## What is required
Once the line containing "Web page text" is located in the records below, repeat it and all lines that follow it exactly, leaving out any picture.

[[ Data, beginning ]]

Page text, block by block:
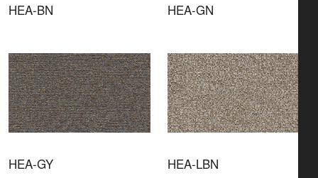
HEA-BN HEA-GN
HEA-GY HEA-LBN
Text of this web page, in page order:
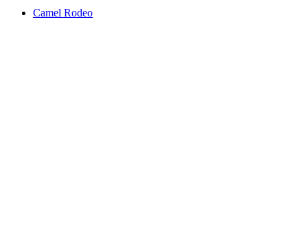
Camel Rodeo
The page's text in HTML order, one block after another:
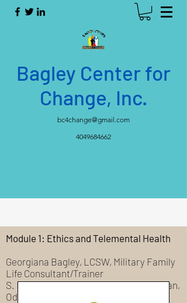
Bagley Center for
Change, Inc.
bc4change@gmail.com
4049684662
Module 1: Ethics and Telemental Health
Georgiana Bagley, LCSW, Military Family
Life Consultant/Trainer
S. Bernard Bagley, LMSW, APEX Clinician,
Odyssey Family Counseling Center
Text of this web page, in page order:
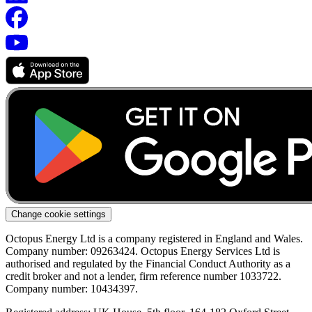
Change cookie settings
Octopus Energy Ltd is a company registered in England and Wales.
Company number: 09263424. Octopus Energy Services Ltd is
authorised and regulated by the Financial Conduct Authority as a
credit broker and not a lender, firm reference number 1033722.
Company number: 10434397.
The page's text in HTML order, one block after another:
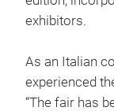
exhibitors.
As an Italian
experienced
“The fair has
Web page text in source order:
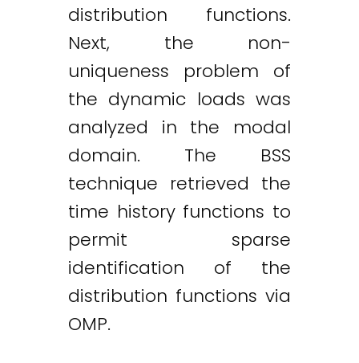
distribution functions.
Next, the non-
uniqueness problem of
the dynamic loads was
analyzed in the modal
domain. The BSS
technique retrieved the
time history functions to
permit sparse
identification of the
distribution functions via
OMP.
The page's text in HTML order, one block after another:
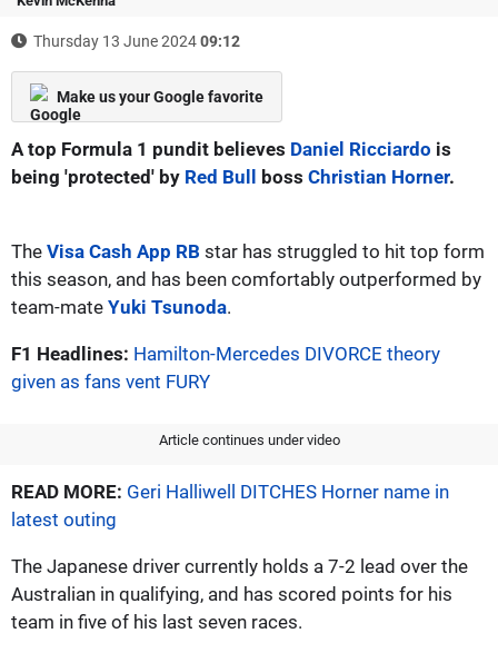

[[ Data, end ]]

## Expected answer
Web page text in source order:
distribution functions.
Next, the non-
uniqueness problem of
the dynamic loads was
analyzed in the modal
domain. The BSS
technique retrieved the
time history functions to
permit sparse
identification of the
distribution functions via
OMP.
The page's text in HTML order, one block after another:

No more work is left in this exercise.